# Exercise brief
One exact copy of the listing, minus the images, is the required answer.

# Working data

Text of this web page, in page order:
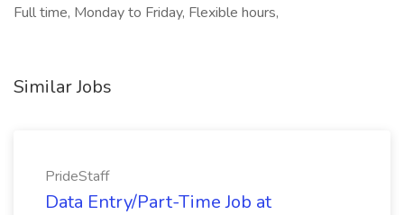
Full time, Monday to Friday, Flexible hours,
Similar Jobs
PrideStaff
Data Entry/Part-Time Job at
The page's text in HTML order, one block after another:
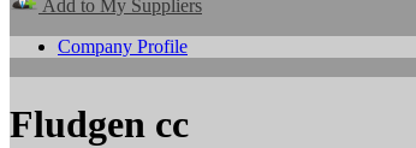
Add to My Suppliers
Company Profile
Fludgen cc
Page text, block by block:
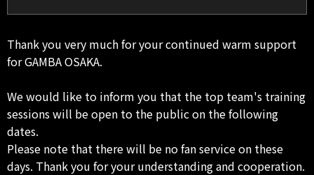
Thank you very much for your continued warm support
for GAMBA OSAKA.
We would like to inform you that the top team's training
sessions will be open to the public on the following
dates.
Please note that there will be no fan service on these
days. Thank you for your understanding and cooperation.
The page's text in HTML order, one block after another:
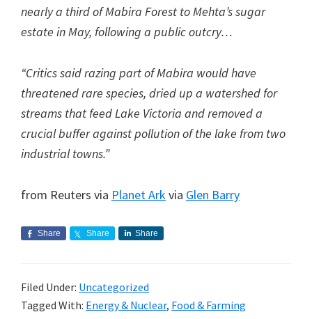
nearly a third of Mabira Forest to Mehta’s sugar
estate in May, following a public outcry…
“Critics said razing part of Mabira would have
threatened rare species, dried up a watershed for
streams that feed Lake Victoria and removed a
crucial buffer against pollution of the lake from two
industrial towns.”
from Reuters via Planet Ark via Glen Barry
Share Share Share
Filed Under: Uncategorized
Tagged With: Energy & Nuclear, Food & Farming
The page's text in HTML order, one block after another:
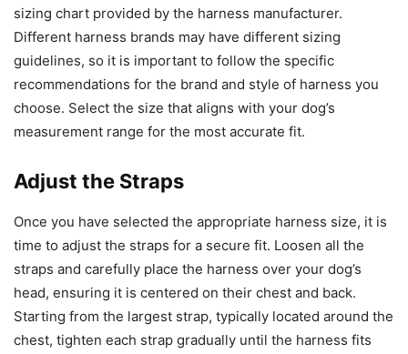
sizing chart provided by the harness manufacturer.
Different harness brands may have different sizing
guidelines, so it is important to follow the specific
recommendations for the brand and style of harness you
choose. Select the size that aligns with your dog’s
measurement range for the most accurate fit.
Adjust the Straps
Once you have selected the appropriate harness size, it is
time to adjust the straps for a secure fit. Loosen all the
straps and carefully place the harness over your dog’s
head, ensuring it is centered on their chest and back.
Starting from the largest strap, typically located around the
chest, tighten each strap gradually until the harness fits
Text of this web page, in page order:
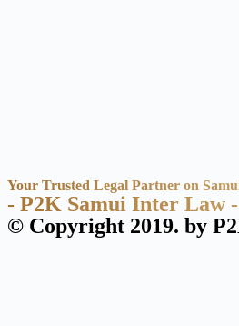
Your Trusted Legal Partner on
- P2K Samui Inter Law -
© Copyright 2019. by
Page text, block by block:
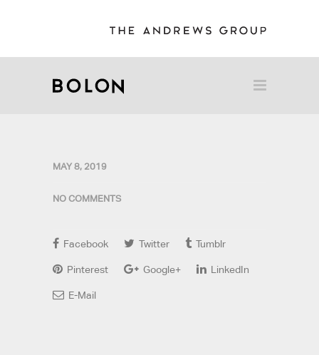
MAY 8, 2019
NO COMMENTS
Facebook Twitter Tumblr
Pinterest Google+ LinkedIn
E-Mail
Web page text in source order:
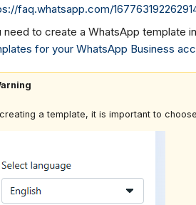
faq.whatsapp.com/
need to create a WhatsApp template
for your WhatsApp Business
a template, it is important to choose
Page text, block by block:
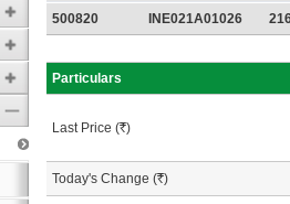
500820 INE021A01026
Particulars
Last Price (R)
Today's Change (R)
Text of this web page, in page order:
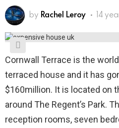
by Rachel Leroy 14
Cornwall Terrace is the
terraced house and it has
$160million. It is located on
around The Regent’s Park.
reception rooms, seven
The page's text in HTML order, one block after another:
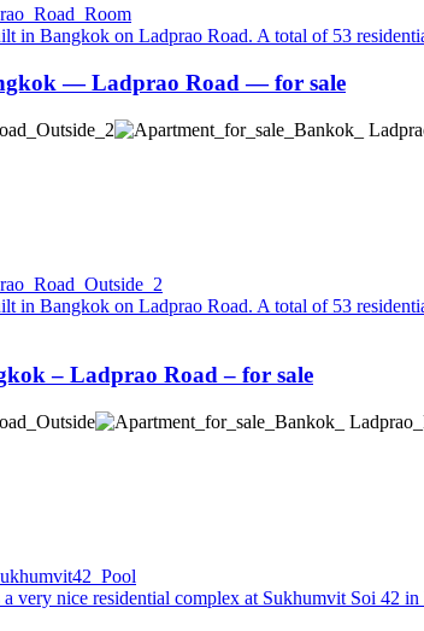
in Bangkok on Ladprao Road. A total of 53
— Ladprao Road — for sale
in Bangkok on Ladprao Road. A total of 53
– Ladprao Road – for sale
very nice residential complex at Sukhumvit Soi 42
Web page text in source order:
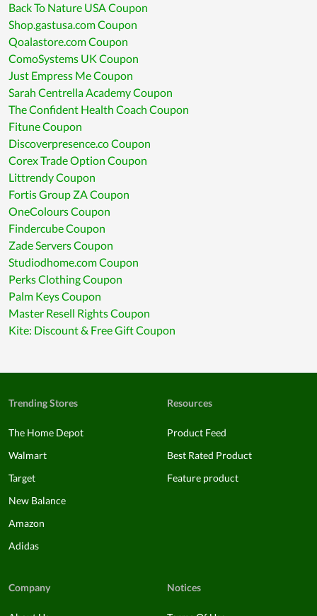
Back To Nature USA Coupon
Shop.gastusa.com Coupon
Qoalastore.com Coupon
ComoSystems UK Coupon
Just Empress Me Coupon
Sarah Centrella Academy Coupon
The Confident Health Coach Coupon
Fitune Coupon
Discoverpresence.co Coupon
Corex Trade Option Coupon
Littrendy Coupon
Fortis Group ZA Coupon
OneColours Coupon
Findercube Coupon
Zade Servers Coupon
Studiodhome.com Coupon
Perks Clothing Coupon
Palm Keys Coupon
Master Resell Rights Coupon
Kite: Discount & Free Gift Coupon
Trending Stores
The Home Depot
Walmart
Target
New Balance
Amazon
Adidas
Resources
Product Feed
Best Rated Product
Feature product
Company Notices
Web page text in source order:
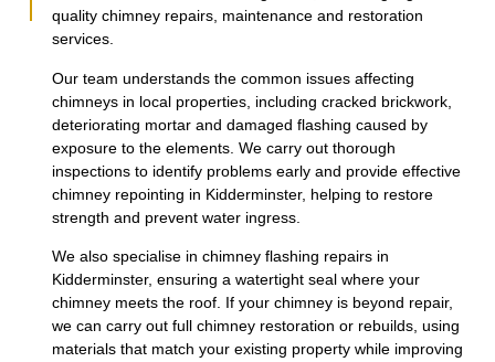
quality chimney repairs, maintenance and restoration
services.
Our team understands the common issues affecting
chimneys in local properties, including cracked brickwork,
deteriorating mortar and damaged flashing caused by
exposure to the elements. We carry out thorough
inspections to identify problems early and provide effective
chimney repointing in Kidderminster, helping to restore
strength and prevent water ingress.
We also specialise in chimney flashing repairs in
Kidderminster, ensuring a watertight seal where your
chimney meets the roof. If your chimney is beyond repair,
we can carry out full chimney restoration or rebuilds, using
materials that match your existing property while improving

# Answer to this problem
Text of this web page, in page order:
Full time, Monday to Friday, Flexible hours,
Similar Jobs
PrideStaff
Data Entry/Part-Time Job at
The page's text in HTML order, one block after another:
Add to My Suppliers
Company Profile
Fludgen cc
Page text, block by block:
Thank you very much for your continued warm support
for GAMBA OSAKA.
We would like to inform you that the top team's training
sessions will be open to the public on the following
dates.
Please note that there will be no fan service on these
days. Thank you for your understanding and cooperation.
The page's text in HTML order, one block after another:
nearly a third of Mabira Forest to Mehta’s sugar
estate in May, following a public outcry…
“Critics said razing part of Mabira would have
threatened rare species, dried up a watershed for
streams that feed Lake Victoria and removed a
crucial buffer against pollution of the lake from two
industrial towns.”
from Reuters via Planet Ark via Glen Barry
Share Share Share
Filed Under: Uncategorized
Tagged With: Energy & Nuclear, Food & Farming
The page's text in HTML order, one block after another:
sizing chart provided by the harness manufacturer.
Different harness brands may have different sizing
guidelines, so it is important to follow the specific
recommendations for the brand and style of harness you
choose. Select the size that aligns with your dog’s
measurement range for the most accurate fit.
Adjust the Straps
Once you have selected the appropriate harness size, it is
time to adjust the straps for a secure fit. Loosen all the
straps and carefully place the harness over your dog’s
head, ensuring it is centered on their chest and back.
Starting from the largest strap, typically located around the
chest, tighten each strap gradually until the harness fits
Text of this web page, in page order:
Your Trusted Legal Partner on
- P2K Samui Inter Law -
© Copyright 2019. by
Page text, block by block:
MAY 8, 2019
NO COMMENTS
Facebook Twitter Tumblr
Pinterest Google+ LinkedIn
E-Mail
Web page text in source order:
faq.whatsapp.com/
need to create a WhatsApp template
for your WhatsApp Business
a template, it is important to choose
Page text, block by block:
500820 INE021A01026
Particulars
Last Price (R)
Today's Change (R)
Text of this web page, in page order:
by Rachel Leroy 14
Cornwall Terrace is the
terraced house and it has
$160million. It is located on
around The Regent’s Park.
reception rooms, seven
The page's text in HTML order, one block after another:
in Bangkok on Ladprao Road. A total of 53
— Ladprao Road — for sale
in Bangkok on Ladprao Road. A total of 53
– Ladprao Road – for sale
very nice residential complex at Sukhumvit Soi 42
Web page text in source order:
Back To Nature USA Coupon
Shop.gastusa.com Coupon
Qoalastore.com Coupon
ComoSystems UK Coupon
Just Empress Me Coupon
Sarah Centrella Academy Coupon
The Confident Health Coach Coupon
Fitune Coupon
Discoverpresence.co Coupon
Corex Trade Option Coupon
Littrendy Coupon
Fortis Group ZA Coupon
OneColours Coupon
Findercube Coupon
Zade Servers Coupon
Studiodhome.com Coupon
Perks Clothing Coupon
Palm Keys Coupon
Master Resell Rights Coupon
Kite: Discount & Free Gift Coupon
Trending Stores
The Home Depot
Walmart
Target
New Balance
Amazon
Adidas
Resources
Product Feed
Best Rated Product
Feature product
Company Notices
Web page text in source order:
quality chimney repairs, maintenance and restoration
services.
Our team understands the common issues affecting
chimneys in local properties, including cracked brickwork,
deteriorating mortar and damaged flashing caused by
exposure to the elements. We carry out thorough
inspections to identify problems early and provide effective
chimney repointing in Kidderminster, helping to restore
strength and prevent water ingress.
We also specialise in chimney flashing repairs in
Kidderminster, ensuring a watertight seal where your
chimney meets the roof. If your chimney is beyond repair,
we can carry out full chimney restoration or rebuilds, using
materials that match your existing property while improving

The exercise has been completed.